Two works with the same h index scores are comparable in terms of their tag clouds overall descriptive impact, even if the total number of unique or repeated tags is very different.




For two works with the similar number of unique tags, the work with the higher h index has a tag cloud that is more fully descriptive.


Here we ask the old cataloger question, “Would a searcher who typed in “people, portfolio, fotos” be happy with the result of David Shirgley’s URL?” What about a user who searched for “design, plugins, collaboration”, would they be interested in structured blogging? We think the answer is more likely yes in the latter case.

To get a sense of what is a common h index, we took random samples of 100 works from both del.icio.us and library thing and calculated the h index for their tag clouds. In both cases, we found most of the h indexes fell within the 3-7 range. More testing is needed to see if this pattern holds.


Folksonomies in the OPAC

Can folksonomies provide the edge that online catalogs need to be competitive in a world dominated by Google and Amazon?

Folksonomies are flexible and self-moderating, but when combined with a more traditional hierarchical taxonomy they may be able to offer the personal, interactive and productive search experience that people are looking for in an online catalog. Next generation interfaces by vendors such as Innovative Interfaces are betting on just this. Their new browser, Encore, allows users to search and add tags to the OPAC.

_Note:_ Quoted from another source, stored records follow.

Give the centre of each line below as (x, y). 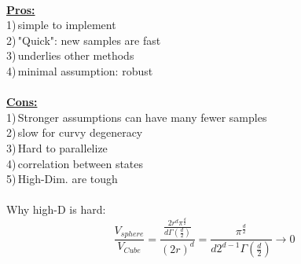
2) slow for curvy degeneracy (75, 132)
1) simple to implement (61, 25)
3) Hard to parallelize (57, 147)
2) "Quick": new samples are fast (84, 40)
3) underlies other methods (70, 55)
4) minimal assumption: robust (80, 70)
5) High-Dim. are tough (62, 179)
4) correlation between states (75, 163)
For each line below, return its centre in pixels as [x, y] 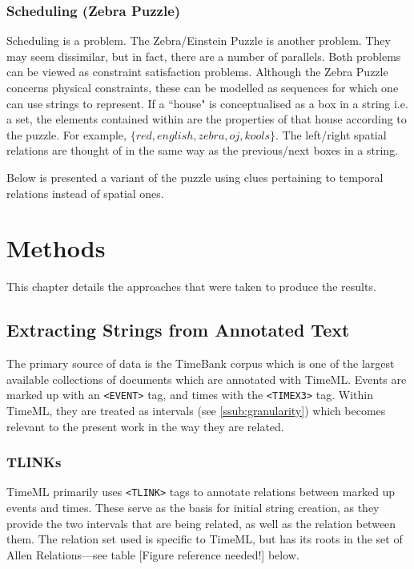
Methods [56, 248]
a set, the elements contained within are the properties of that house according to [207, 119]
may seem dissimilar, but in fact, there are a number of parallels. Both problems [204, 56]
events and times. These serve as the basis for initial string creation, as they [193, 507]
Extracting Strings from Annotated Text [178, 330]
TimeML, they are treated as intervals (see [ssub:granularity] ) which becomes [196, 410]
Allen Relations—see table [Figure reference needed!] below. [153, 554]
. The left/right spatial [331, 134]
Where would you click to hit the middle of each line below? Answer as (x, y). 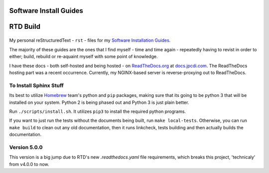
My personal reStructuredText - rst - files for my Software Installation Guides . (90, 40)
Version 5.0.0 (26, 147)
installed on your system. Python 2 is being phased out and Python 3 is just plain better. (99, 102)
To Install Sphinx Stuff (37, 86)
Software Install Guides (46, 11)
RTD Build (25, 27)
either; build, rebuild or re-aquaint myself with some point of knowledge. (83, 57)
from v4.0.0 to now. (29, 164)
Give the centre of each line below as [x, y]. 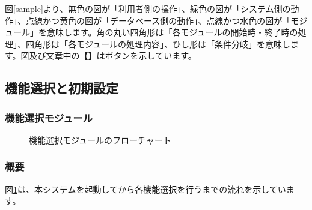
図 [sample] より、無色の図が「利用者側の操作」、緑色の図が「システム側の [148, 8]
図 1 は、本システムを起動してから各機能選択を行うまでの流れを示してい [145, 189]
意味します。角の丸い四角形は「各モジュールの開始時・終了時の [172, 32]
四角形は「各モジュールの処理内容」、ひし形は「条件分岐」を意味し [158, 43]
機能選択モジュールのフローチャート [100, 139]
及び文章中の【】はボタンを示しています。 [113, 55]
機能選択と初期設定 [62, 88]
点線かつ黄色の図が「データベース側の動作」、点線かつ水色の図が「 [158, 20]
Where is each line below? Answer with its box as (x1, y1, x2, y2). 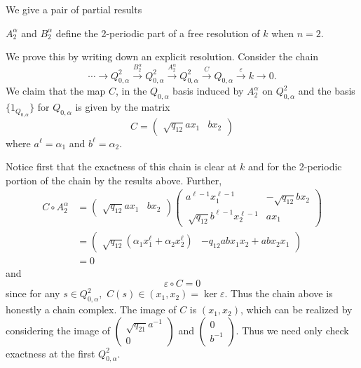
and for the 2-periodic (248, 159, 342, 174)
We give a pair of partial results (6, 2, 142, 16)
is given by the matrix (75, 100, 170, 114)
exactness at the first (6, 346, 95, 360)
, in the (116, 83, 147, 98)
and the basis (298, 83, 355, 98)
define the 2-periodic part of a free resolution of (55, 25, 260, 40)
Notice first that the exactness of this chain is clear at (6, 159, 237, 174)

Once we have integrated a folksonomy into the online catalog, an exciting opportunity arises. Works would be described both by the taxonomic Library of Congress Subject Headings, but also by the folksonomic tag cloud. If we could benchmark the h index, to determine at what h value a tag cloud would sufficiently describe the work, then we could use the h index to create a conversation between the folksonomy and the taxonomy.

Conclusions

Imagine a catalog where users can freely assign tags to any work in the collection. The integrated library system that manages the online catalog can calculate the h index of the tag cloud after each new tag is added. This would be dynamic and hidden from the users. Also imagine that by this point studies have shown that if a tag cloud for a work scores an h index of 15 or higher, then it is a very descriptive tag cloud. The integrated library system can alert the librarians every time a new work reaches an h index of 15. The librarians can then review the tag cloud, without editing it, and see if any additional Library of Congress Subject Headings should be added.

In this scenario, the taxonomy and folksonomy are in conversation with each other as a proxy for a librarian-user dialog with the h index as the moderator. Here we get the best of both worlds: the flexible, adaptable, and cheap folksonomy can continue to monitor the changing meaning of a work, while the orderly taxonomy can prevent chaos from overriding the online catalog. Benchmarking such a useful metric as the h index will require a larger sampling of user-generated tags, possibly by discipline, genre, and form.

Acknowledgements

We would like to thank Professor David Cohen of Swarthmore College's Physics & Astronomy Department for introducing us to the h index as well as for some mathematical assistance. Our thanks go out to fellow student MLS student Peter Cherches for his help with formatting blogger after class. Lastly, thank you to Pratt Librarian Jean Hines for letting us experiment in her library.